*** Given information Section Begins ***

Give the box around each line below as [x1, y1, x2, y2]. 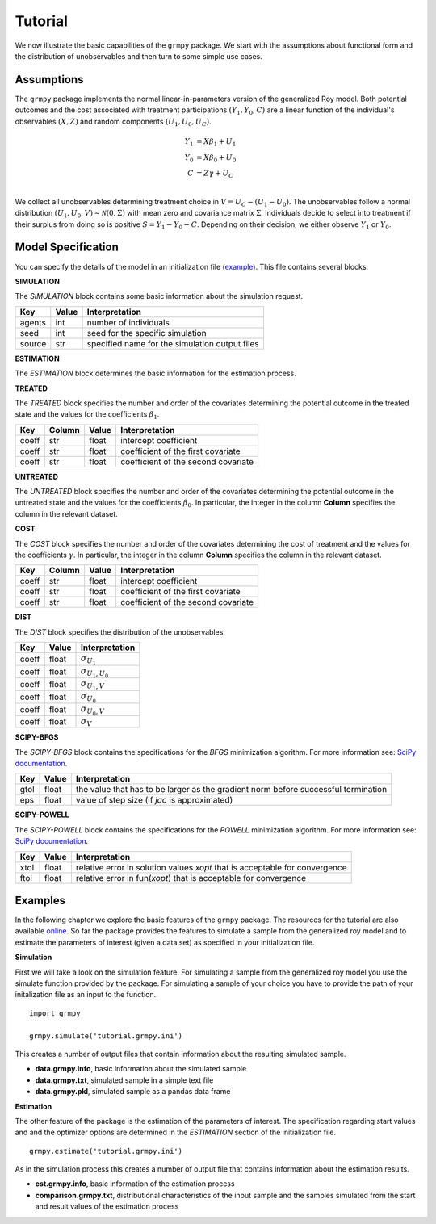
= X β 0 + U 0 [196, 153, 237, 164]
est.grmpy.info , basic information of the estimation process [35, 1179, 235, 1188]
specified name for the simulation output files [86, 337, 259, 349]
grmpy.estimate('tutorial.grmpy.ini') [29, 1146, 183, 1155]
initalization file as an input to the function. [15, 990, 157, 1000]
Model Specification [15, 241, 119, 254]
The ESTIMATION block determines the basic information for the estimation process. [15, 368, 296, 379]
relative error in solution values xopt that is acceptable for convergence [75, 861, 347, 873]
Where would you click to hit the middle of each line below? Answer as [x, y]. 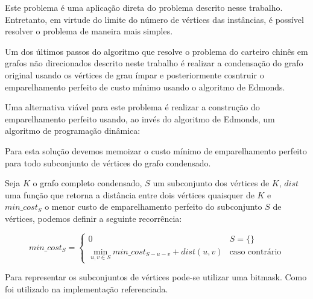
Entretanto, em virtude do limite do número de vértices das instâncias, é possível [154, 19]
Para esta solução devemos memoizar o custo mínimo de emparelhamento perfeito [156, 150]
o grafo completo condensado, [87, 183]
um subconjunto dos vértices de [211, 183]
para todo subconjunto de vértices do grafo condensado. [108, 162]
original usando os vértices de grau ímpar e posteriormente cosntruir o [134, 74]
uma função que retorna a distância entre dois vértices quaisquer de [130, 194]
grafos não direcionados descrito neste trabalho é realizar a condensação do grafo [154, 63]
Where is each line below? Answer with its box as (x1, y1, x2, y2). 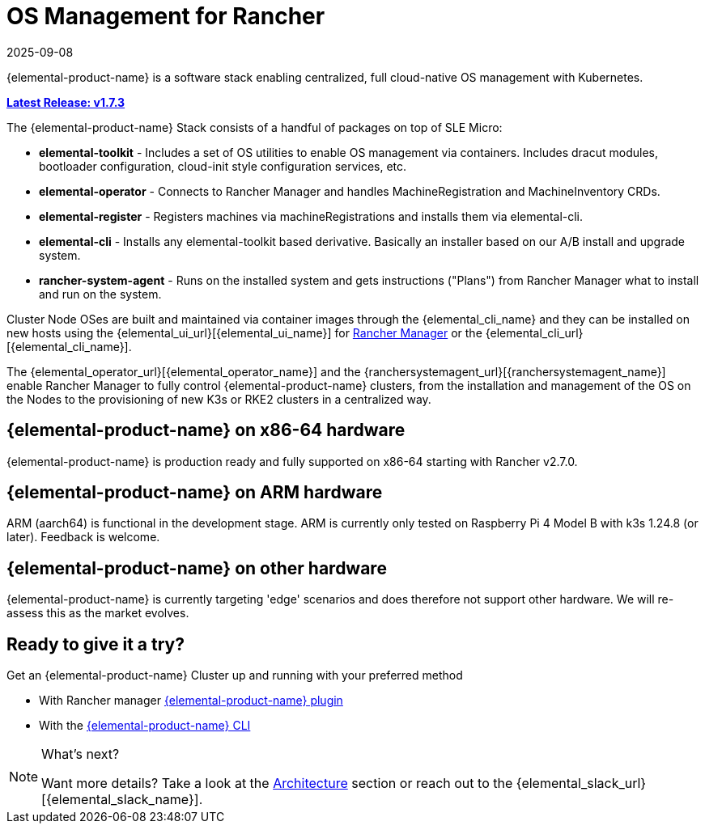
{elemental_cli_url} (485, 325, 584, 340)
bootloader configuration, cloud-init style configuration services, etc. (39, 159, 407, 173)
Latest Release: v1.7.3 (6, 95, 125, 109)
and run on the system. (39, 286, 162, 301)
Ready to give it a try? (6, 633, 185, 654)
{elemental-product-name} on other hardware (6, 557, 387, 578)
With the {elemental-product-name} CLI (39, 718, 251, 733)
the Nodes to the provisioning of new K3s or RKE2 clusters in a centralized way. (6, 392, 431, 406)
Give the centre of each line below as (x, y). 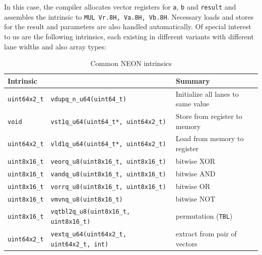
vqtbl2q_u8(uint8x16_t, (90, 212)
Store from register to (209, 116)
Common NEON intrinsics (131, 63)
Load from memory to (210, 138)
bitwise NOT (195, 198)
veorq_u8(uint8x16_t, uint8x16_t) (108, 162)
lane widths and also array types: (55, 46)
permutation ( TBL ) (204, 216)
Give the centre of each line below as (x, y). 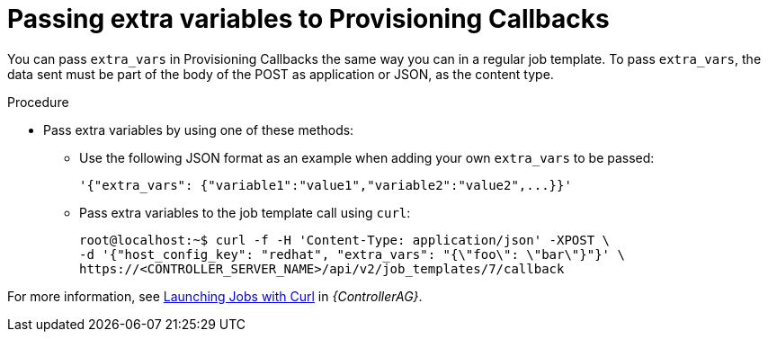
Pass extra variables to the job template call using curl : (245, 212)
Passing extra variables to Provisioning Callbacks (308, 19)
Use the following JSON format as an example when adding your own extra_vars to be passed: (367, 157)
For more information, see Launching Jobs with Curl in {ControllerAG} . (215, 296)
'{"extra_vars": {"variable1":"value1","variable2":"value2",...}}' (326, 185)
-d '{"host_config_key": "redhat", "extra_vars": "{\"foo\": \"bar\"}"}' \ (352, 254)
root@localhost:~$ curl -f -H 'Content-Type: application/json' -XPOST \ (345, 240)
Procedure (38, 102)
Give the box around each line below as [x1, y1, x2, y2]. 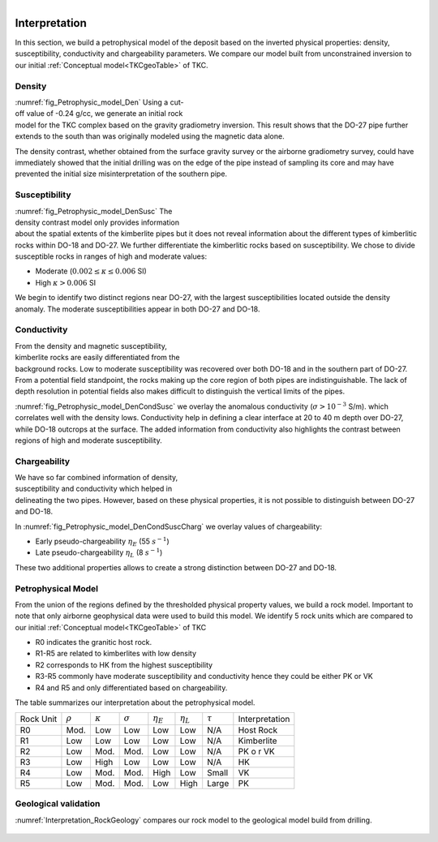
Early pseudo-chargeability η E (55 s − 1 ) [35, 535, 170, 548]
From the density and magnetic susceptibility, [15, 341, 168, 350]
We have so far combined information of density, [15, 473, 178, 483]
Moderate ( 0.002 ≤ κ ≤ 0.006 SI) [35, 266, 148, 276]
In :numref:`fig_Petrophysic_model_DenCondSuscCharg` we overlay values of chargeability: [15, 522, 322, 531]
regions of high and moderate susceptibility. [15, 435, 162, 445]
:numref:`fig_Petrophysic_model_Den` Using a [15, 97, 169, 107]
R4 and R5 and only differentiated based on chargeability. [35, 682, 228, 693]
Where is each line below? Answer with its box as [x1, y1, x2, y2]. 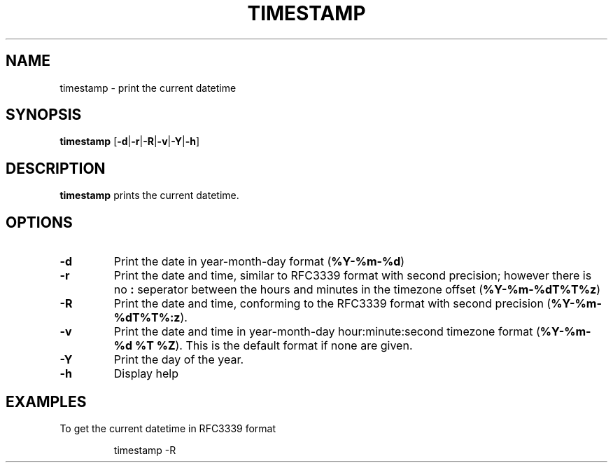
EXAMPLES [6, 392, 87, 411]
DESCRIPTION [6, 159, 106, 177]
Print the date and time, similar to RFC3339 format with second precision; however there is [113, 268, 592, 283]
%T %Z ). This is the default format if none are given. [134, 338, 413, 353]
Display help [113, 366, 179, 381]
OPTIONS [6, 213, 73, 231]
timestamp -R [113, 443, 176, 456]
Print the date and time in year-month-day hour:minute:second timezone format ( [113, 324, 540, 339]
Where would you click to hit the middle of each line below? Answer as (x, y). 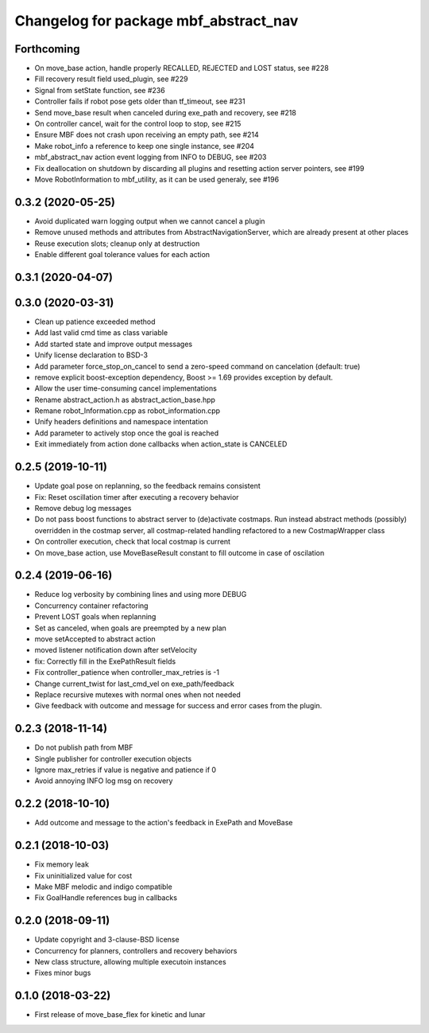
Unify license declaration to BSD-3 (91, 355)
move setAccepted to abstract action (95, 639)
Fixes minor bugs (63, 973)
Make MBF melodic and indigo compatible (103, 887)
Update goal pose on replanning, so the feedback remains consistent (148, 486)
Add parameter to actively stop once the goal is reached (127, 433)
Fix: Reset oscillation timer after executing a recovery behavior (137, 497)
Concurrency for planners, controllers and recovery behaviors (136, 950)
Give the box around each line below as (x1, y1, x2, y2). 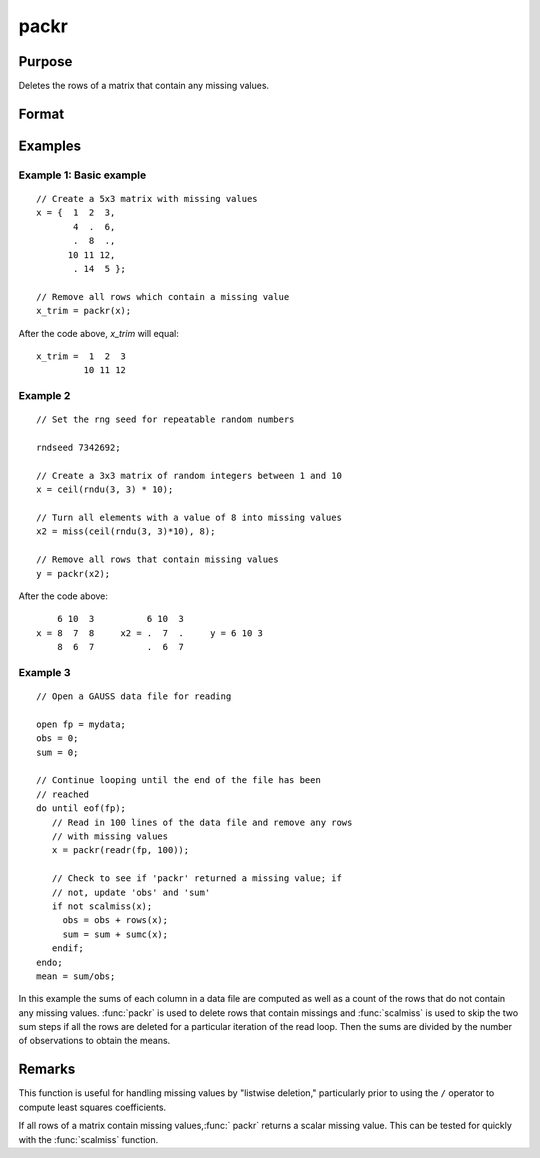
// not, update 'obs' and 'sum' (51, 886, 211, 898)
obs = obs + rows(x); (62, 915, 169, 926)
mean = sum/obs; (36, 970, 116, 982)
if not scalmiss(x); (51, 900, 153, 912)
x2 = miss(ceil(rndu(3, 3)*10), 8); (36, 526, 216, 537)
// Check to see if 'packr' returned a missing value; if (51, 873, 342, 884)
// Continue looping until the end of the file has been (36, 775, 322, 786)
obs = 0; (36, 733, 79, 744)
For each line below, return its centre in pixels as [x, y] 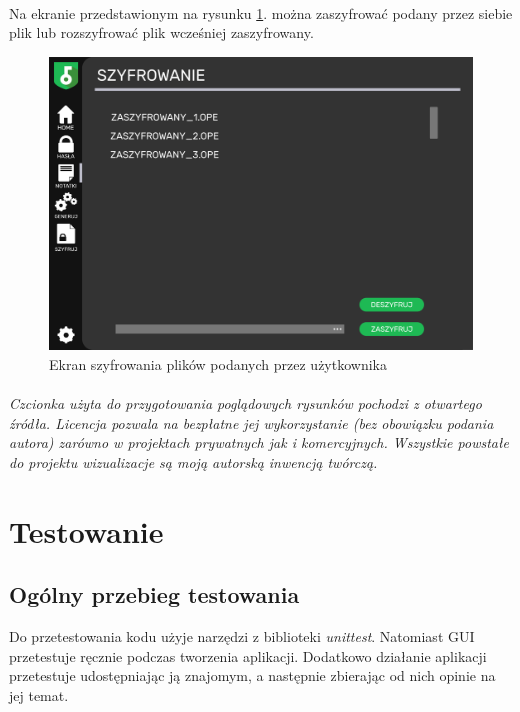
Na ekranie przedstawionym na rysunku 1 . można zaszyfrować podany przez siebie [261, 12]
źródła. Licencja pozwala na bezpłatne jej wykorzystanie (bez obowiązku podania [251, 422]
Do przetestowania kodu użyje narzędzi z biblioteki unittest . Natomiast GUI [242, 636]
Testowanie [86, 530]
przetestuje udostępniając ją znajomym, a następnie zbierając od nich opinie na [252, 675]
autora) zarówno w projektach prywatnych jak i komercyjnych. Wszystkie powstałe [259, 442]
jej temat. [39, 694]
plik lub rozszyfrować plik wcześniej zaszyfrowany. [161, 32]
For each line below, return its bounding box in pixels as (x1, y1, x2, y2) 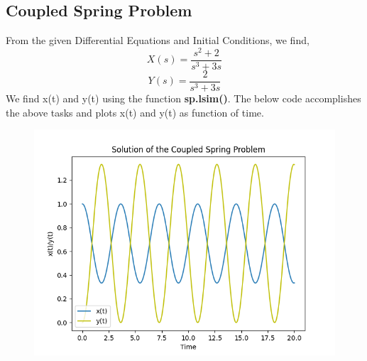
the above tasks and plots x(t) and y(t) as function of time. (6, 104, 264, 119)
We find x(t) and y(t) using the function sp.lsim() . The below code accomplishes (6, 91, 361, 105)
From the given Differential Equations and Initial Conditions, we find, (6, 33, 310, 48)
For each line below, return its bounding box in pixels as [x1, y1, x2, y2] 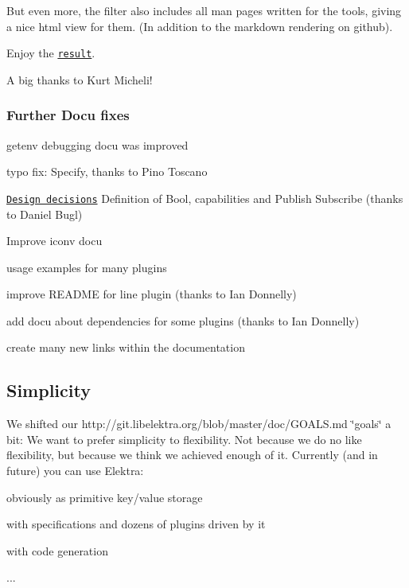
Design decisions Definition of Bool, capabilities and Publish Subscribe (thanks [6, 189, 403, 206]
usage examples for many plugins [6, 259, 167, 275]
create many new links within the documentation [6, 339, 245, 356]
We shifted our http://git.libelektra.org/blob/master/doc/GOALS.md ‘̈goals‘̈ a [6, 415, 391, 432]
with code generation [6, 542, 108, 559]
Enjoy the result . [6, 45, 95, 61]
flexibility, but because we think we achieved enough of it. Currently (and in [6, 446, 378, 463]
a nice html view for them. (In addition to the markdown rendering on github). [6, 18, 393, 34]

*** Given information Section Ends ***

Your task:
Copy every line of the records above that contains "chargeability".

Task response:
Early pseudo-chargeability η E (55 s − 1 ) [35, 535, 170, 548]
In :numref:`fig_Petrophysic_model_DenCondSuscCharg` we overlay values of chargeability: [15, 522, 322, 531]
R4 and R5 and only differentiated based on chargeability. [35, 682, 228, 693]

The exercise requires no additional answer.